┌────────

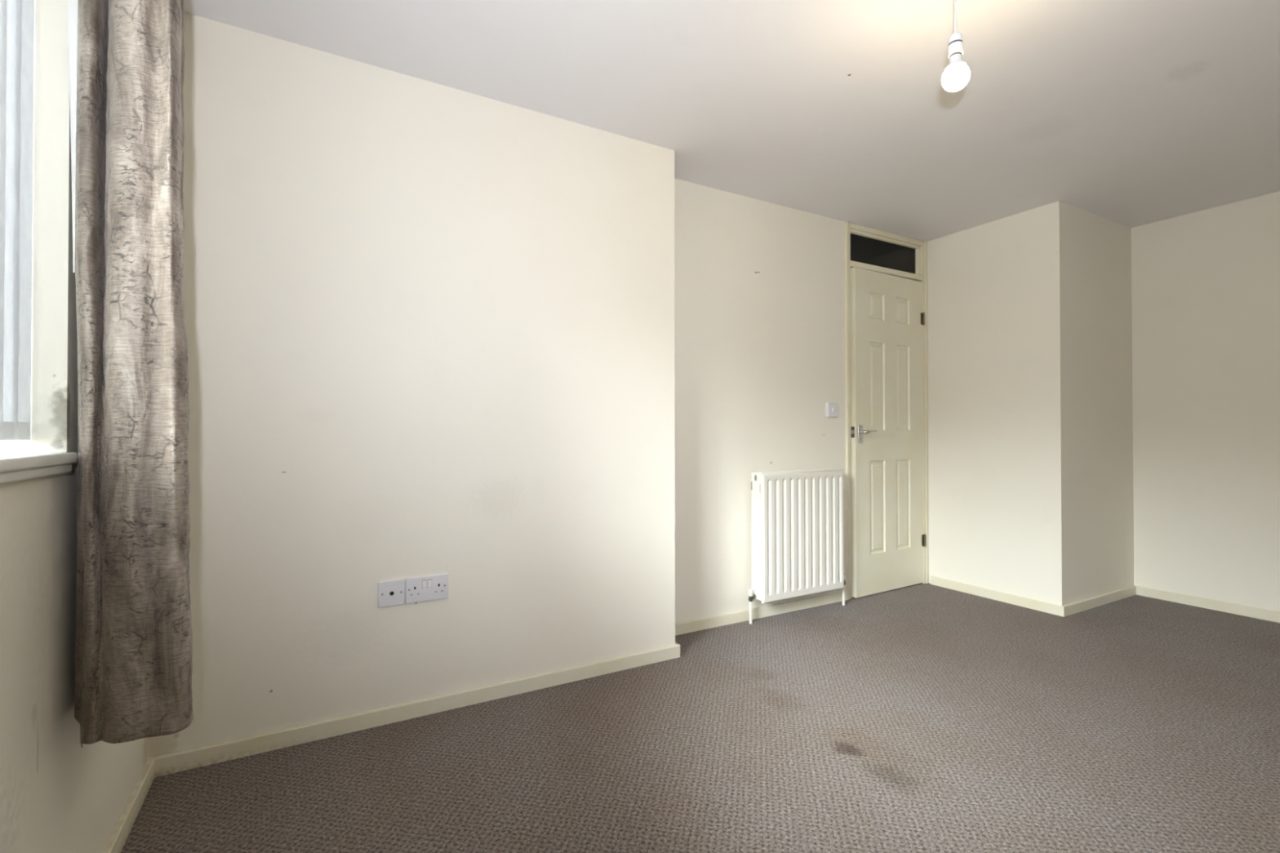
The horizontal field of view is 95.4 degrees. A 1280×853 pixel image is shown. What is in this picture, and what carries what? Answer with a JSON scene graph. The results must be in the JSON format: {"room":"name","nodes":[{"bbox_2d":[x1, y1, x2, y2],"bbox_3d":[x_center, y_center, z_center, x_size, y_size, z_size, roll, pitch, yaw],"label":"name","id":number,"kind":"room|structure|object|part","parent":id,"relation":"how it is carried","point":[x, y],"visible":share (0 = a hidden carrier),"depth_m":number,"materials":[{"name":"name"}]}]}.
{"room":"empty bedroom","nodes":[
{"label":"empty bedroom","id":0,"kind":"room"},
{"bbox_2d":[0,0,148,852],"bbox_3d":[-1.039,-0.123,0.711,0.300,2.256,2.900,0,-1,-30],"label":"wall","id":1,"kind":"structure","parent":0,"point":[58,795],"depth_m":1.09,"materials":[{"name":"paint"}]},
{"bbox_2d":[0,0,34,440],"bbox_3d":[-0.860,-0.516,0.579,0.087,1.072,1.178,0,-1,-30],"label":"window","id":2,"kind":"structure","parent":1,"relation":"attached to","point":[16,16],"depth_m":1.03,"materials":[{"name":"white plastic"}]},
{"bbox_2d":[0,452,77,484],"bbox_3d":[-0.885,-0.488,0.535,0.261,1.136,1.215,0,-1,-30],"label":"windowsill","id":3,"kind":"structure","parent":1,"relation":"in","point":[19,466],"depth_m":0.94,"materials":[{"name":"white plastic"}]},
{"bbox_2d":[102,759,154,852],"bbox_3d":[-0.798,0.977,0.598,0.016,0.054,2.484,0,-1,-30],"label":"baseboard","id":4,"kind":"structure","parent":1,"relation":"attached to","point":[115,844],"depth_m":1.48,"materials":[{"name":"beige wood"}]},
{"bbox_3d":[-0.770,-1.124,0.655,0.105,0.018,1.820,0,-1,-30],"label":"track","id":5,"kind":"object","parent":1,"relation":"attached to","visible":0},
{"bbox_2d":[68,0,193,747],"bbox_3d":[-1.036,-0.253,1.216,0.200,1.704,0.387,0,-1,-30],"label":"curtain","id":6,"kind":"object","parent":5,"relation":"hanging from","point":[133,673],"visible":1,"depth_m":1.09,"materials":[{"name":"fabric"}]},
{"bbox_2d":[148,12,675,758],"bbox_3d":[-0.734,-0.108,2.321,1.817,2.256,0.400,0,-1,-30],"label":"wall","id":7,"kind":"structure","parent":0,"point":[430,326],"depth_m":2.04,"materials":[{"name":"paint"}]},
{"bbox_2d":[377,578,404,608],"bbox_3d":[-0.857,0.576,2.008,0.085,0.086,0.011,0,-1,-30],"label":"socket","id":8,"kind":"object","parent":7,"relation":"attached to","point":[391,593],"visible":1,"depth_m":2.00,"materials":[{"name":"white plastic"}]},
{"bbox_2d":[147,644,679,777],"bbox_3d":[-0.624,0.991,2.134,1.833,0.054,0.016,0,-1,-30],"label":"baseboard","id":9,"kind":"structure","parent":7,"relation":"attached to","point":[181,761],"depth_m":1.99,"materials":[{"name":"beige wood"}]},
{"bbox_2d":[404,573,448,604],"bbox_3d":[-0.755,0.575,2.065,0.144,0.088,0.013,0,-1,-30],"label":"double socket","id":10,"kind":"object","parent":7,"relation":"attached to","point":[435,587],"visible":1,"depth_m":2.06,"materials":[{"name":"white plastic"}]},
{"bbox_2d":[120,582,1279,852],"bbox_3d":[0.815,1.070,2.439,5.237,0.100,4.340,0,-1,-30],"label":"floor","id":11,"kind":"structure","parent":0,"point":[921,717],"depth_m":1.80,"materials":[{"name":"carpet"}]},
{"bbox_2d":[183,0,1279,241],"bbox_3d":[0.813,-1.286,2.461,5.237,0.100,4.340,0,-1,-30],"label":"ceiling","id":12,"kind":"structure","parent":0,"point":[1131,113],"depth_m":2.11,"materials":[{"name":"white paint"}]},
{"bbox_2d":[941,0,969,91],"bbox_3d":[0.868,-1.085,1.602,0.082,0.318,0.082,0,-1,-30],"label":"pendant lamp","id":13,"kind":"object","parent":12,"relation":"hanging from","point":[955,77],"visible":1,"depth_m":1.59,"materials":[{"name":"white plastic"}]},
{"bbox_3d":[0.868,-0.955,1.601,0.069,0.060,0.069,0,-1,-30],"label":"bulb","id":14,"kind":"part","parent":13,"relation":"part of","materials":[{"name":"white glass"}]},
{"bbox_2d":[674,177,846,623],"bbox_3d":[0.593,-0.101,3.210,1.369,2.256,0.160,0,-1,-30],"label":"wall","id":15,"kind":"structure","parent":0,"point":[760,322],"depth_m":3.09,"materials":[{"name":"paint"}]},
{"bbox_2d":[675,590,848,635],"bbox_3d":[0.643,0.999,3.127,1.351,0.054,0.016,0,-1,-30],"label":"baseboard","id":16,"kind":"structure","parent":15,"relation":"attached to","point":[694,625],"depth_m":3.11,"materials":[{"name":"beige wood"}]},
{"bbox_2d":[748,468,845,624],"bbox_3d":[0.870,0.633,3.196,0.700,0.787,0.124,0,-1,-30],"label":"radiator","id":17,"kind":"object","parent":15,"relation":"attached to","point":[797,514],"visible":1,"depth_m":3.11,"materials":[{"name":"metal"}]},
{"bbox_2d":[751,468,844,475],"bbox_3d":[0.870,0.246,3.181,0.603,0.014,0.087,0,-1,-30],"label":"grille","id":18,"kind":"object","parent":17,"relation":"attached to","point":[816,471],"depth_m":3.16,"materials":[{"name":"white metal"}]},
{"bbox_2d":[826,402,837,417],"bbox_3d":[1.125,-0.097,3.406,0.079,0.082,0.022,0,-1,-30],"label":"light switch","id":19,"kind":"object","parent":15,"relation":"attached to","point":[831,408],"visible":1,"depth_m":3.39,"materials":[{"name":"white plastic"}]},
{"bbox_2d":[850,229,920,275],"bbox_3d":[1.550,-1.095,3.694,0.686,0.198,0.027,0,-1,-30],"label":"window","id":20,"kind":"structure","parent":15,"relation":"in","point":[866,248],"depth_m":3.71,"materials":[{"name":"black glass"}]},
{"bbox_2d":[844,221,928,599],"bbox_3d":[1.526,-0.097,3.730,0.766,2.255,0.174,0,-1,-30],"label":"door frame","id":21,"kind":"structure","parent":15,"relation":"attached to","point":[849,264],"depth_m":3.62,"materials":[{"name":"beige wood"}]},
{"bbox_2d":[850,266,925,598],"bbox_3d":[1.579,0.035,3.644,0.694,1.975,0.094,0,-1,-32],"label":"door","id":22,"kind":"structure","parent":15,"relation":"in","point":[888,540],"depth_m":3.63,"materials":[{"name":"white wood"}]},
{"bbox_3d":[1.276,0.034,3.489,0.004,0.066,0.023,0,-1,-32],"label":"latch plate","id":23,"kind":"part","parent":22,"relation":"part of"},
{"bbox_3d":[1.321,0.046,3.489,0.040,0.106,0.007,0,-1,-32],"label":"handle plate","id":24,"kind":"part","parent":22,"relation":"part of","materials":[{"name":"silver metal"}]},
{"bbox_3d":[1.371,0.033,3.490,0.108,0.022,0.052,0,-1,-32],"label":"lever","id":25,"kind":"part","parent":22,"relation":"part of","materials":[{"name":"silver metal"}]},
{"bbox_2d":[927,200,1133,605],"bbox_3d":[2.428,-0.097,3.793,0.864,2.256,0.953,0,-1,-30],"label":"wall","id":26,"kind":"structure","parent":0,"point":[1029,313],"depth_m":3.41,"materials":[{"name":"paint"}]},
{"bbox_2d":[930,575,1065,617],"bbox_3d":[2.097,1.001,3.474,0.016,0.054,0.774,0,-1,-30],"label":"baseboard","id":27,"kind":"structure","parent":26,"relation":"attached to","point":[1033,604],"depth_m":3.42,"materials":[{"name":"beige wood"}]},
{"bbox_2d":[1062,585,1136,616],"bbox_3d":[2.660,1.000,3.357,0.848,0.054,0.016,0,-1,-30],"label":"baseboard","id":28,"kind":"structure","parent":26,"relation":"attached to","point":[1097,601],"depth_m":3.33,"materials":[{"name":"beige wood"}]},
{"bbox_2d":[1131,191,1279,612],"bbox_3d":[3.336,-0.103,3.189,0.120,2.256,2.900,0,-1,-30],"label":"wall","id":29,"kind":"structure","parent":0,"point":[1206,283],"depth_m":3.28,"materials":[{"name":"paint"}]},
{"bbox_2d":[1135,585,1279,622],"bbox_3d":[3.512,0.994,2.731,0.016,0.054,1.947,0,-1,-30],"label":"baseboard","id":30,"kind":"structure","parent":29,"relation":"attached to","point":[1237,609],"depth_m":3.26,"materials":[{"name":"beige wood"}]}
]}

└────────

In the entries above, find lines with "part" and copy each.

The horizontal field of view is 95.4 degrees. A 1280×853 pixel image is shown. What is in this picture, and what carries what? Answer with a JSON scene graph. The results must be in the JSON format: {"room":"name","nodes":[{"bbox_2d":[x1, y1, x2, y2],"bbox_3d":[x_center, y_center, z_center, x_size, y_size, z_size, roll, pitch, yaw],"label":"name","id":number,"kind":"room|structure|object|part","parent":id,"relation":"how it is carried","point":[x, y],"visible":share (0 = a hidden carrier),"depth_m":number,"materials":[{"name":"name"}]}]}.
{"bbox_3d":[0.868,-0.955,1.601,0.069,0.060,0.069,0,-1,-30],"label":"bulb","id":14,"kind":"part","parent":13,"relation":"part of","materials":[{"name":"white glass"}]},
{"bbox_3d":[1.276,0.034,3.489,0.004,0.066,0.023,0,-1,-32],"label":"latch plate","id":23,"kind":"part","parent":22,"relation":"part of"},
{"bbox_3d":[1.321,0.046,3.489,0.040,0.106,0.007,0,-1,-32],"label":"handle plate","id":24,"kind":"part","parent":22,"relation":"part of","materials":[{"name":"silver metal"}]},
{"bbox_3d":[1.371,0.033,3.490,0.108,0.022,0.052,0,-1,-32],"label":"lever","id":25,"kind":"part","parent":22,"relation":"part of","materials":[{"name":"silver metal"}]},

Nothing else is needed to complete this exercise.